**EXERCISE PROMPT**
An exact copy of the entries below is required, with all pictures removed.

[RECORDED DATA]

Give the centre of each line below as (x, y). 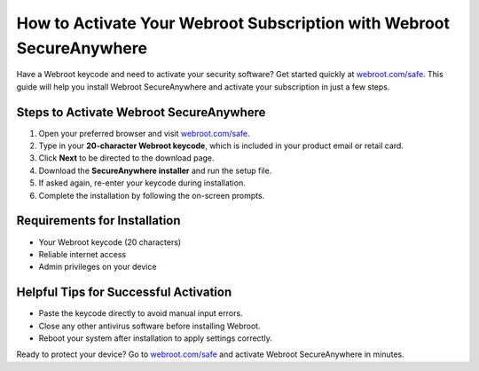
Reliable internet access (82, 254)
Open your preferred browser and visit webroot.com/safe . (144, 133)
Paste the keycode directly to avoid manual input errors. (141, 313)
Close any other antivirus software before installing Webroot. (149, 326)
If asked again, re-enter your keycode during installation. (142, 183)
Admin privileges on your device (98, 267)
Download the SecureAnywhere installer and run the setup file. (155, 170)
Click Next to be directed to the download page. (126, 158)
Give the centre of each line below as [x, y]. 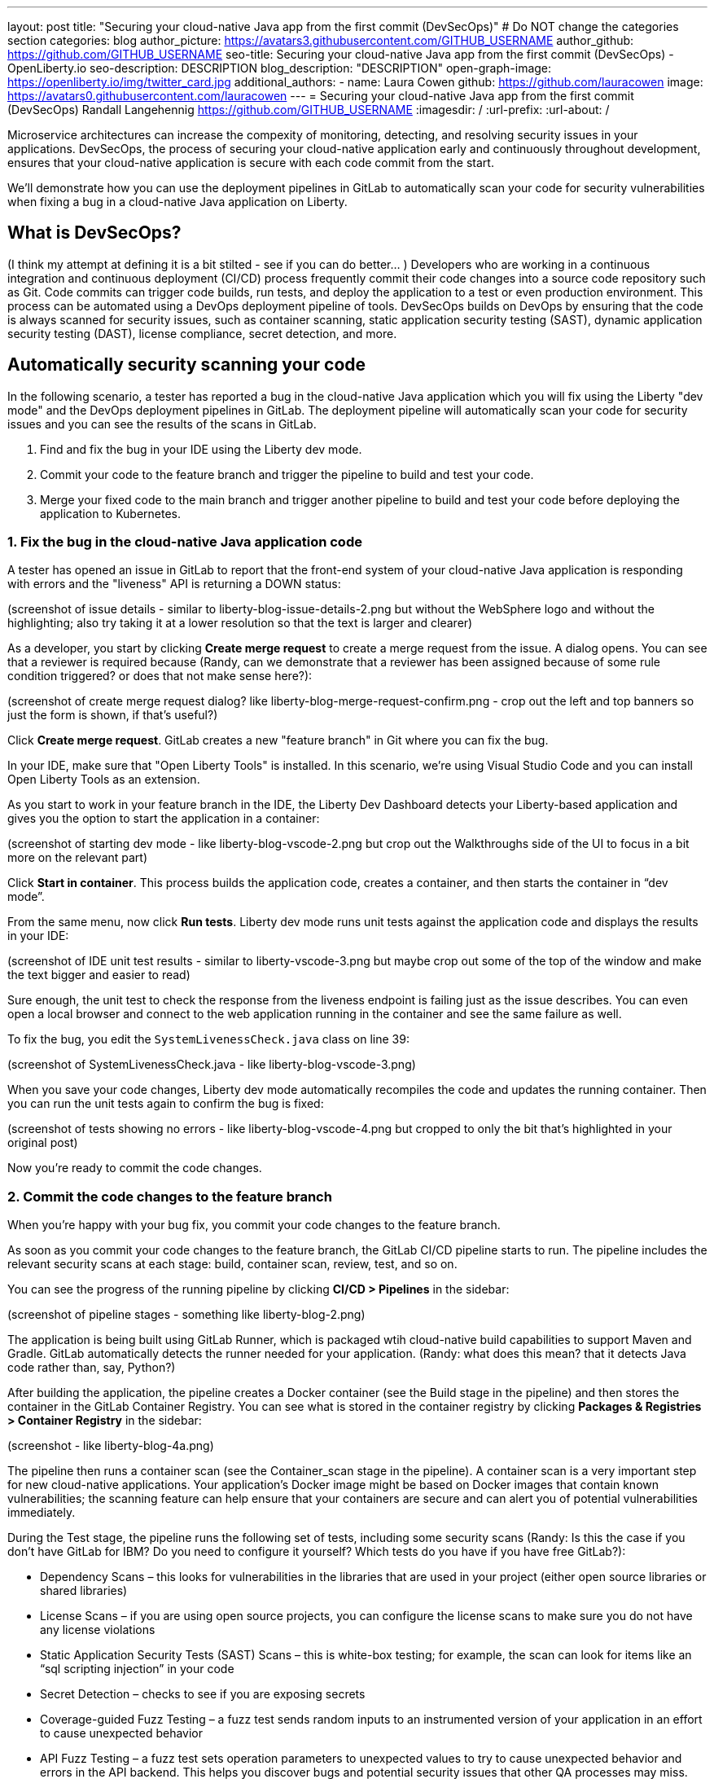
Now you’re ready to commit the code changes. [135, 1168]
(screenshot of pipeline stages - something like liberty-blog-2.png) [186, 1315]
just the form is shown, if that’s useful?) [113, 715]
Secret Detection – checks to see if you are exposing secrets [203, 1694]
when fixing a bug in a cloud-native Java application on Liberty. [177, 202]
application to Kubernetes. [111, 513]
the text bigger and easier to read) [99, 975]
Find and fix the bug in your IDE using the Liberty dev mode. [201, 449]
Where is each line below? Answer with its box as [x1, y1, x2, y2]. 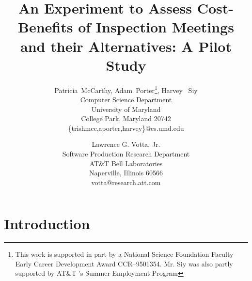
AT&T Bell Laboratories [89, 158, 163, 168]
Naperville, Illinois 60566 [89, 168, 163, 178]
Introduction [4, 214, 90, 234]
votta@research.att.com [91, 177, 161, 187]
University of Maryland [91, 104, 161, 114]
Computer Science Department [80, 94, 172, 104]
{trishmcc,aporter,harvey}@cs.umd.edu [68, 123, 184, 133]
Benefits [18, 17, 73, 37]
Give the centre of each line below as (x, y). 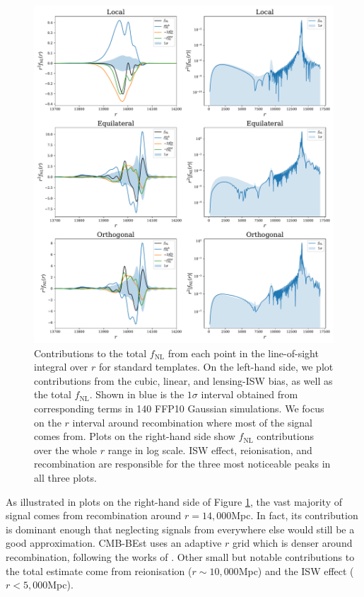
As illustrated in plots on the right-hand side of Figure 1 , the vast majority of (174, 501)
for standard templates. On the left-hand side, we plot (216, 367)
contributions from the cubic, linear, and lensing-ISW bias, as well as (183, 380)
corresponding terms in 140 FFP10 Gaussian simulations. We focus (179, 408)
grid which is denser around (293, 543)
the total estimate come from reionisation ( (99, 570)
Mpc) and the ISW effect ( (296, 570)
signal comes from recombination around (94, 515)
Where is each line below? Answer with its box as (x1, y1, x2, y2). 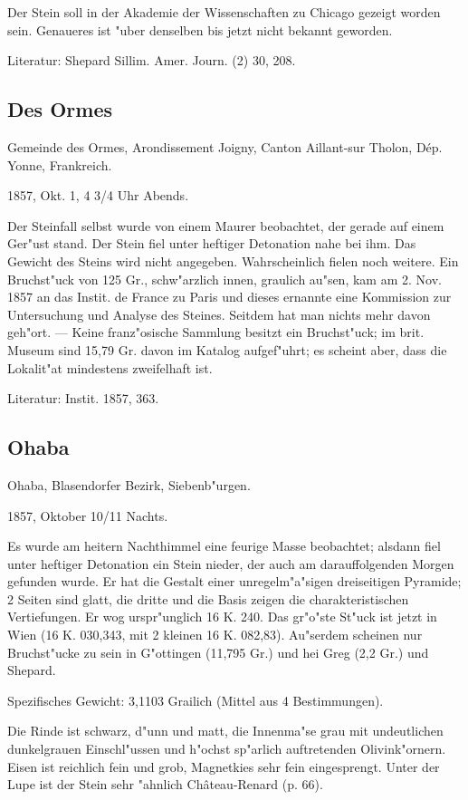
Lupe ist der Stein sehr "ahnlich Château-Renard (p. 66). (7, 775, 323, 794)
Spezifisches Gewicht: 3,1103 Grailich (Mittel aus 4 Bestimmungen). (7, 690, 384, 709)
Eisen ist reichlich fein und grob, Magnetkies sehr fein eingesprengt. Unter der (7, 757, 440, 776)
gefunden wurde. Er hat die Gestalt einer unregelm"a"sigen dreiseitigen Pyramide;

[/RECORDED DATA]

**OUTPUT FOR THIS TASK**
Give the centre of each line below as (x, y). 
Reliable internet access (82, 254)
Open your preferred browser and visit webroot.com/safe . (144, 133)
Paste the keycode directly to avoid manual input errors. (141, 313)
Close any other antivirus software before installing Webroot. (149, 326)
If asked again, re-enter your keycode during installation. (142, 183)
Admin privileges on your device (98, 267)
Download the SecureAnywhere installer and run the setup file. (155, 170)
Click Next to be directed to the download page. (126, 158)
Give the centre of each line below as [x, y]. 
Now you’re ready to commit the code changes. [135, 1168]
(screenshot of pipeline stages - something like liberty-blog-2.png) [186, 1315]
just the form is shown, if that’s useful?) [113, 715]
Secret Detection – checks to see if you are exposing secrets [203, 1694]
when fixing a bug in a cloud-native Java application on Liberty. [177, 202]
application to Kubernetes. [111, 513]
the text bigger and easier to read) [99, 975]
Find and fix the bug in your IDE using the Liberty dev mode. [201, 449]
Where is each line below? Answer with its box as [x1, y1, x2, y2]. 
AT&T Bell Laboratories [89, 158, 163, 168]
Naperville, Illinois 60566 [89, 168, 163, 178]
Introduction [4, 214, 90, 234]
votta@research.att.com [91, 177, 161, 187]
University of Maryland [91, 104, 161, 114]
Computer Science Department [80, 94, 172, 104]
{trishmcc,aporter,harvey}@cs.umd.edu [68, 123, 184, 133]
Benefits [18, 17, 73, 37]
Give the centre of each line below as (x, y). 
As illustrated in plots on the right-hand side of Figure 1 , the vast majority of (174, 501)
for standard templates. On the left-hand side, we plot (216, 367)
contributions from the cubic, linear, and lensing-ISW bias, as well as (183, 380)
corresponding terms in 140 FFP10 Gaussian simulations. We focus (179, 408)
grid which is denser around (293, 543)
the total estimate come from reionisation ( (99, 570)
Mpc) and the ISW effect ( (296, 570)
signal comes from recombination around (94, 515)
Where is each line below? Answer with its box as (x1, y1, x2, y2). 
Lupe ist der Stein sehr "ahnlich Château-Renard (p. 66). (7, 775, 323, 794)
Spezifisches Gewicht: 3,1103 Grailich (Mittel aus 4 Bestimmungen). (7, 690, 384, 709)
Eisen ist reichlich fein und grob, Magnetkies sehr fein eingesprengt. Unter der (7, 757, 440, 776)
gefunden wurde. Er hat die Gestalt einer unregelm"a"sigen dreiseitigen Pyramide;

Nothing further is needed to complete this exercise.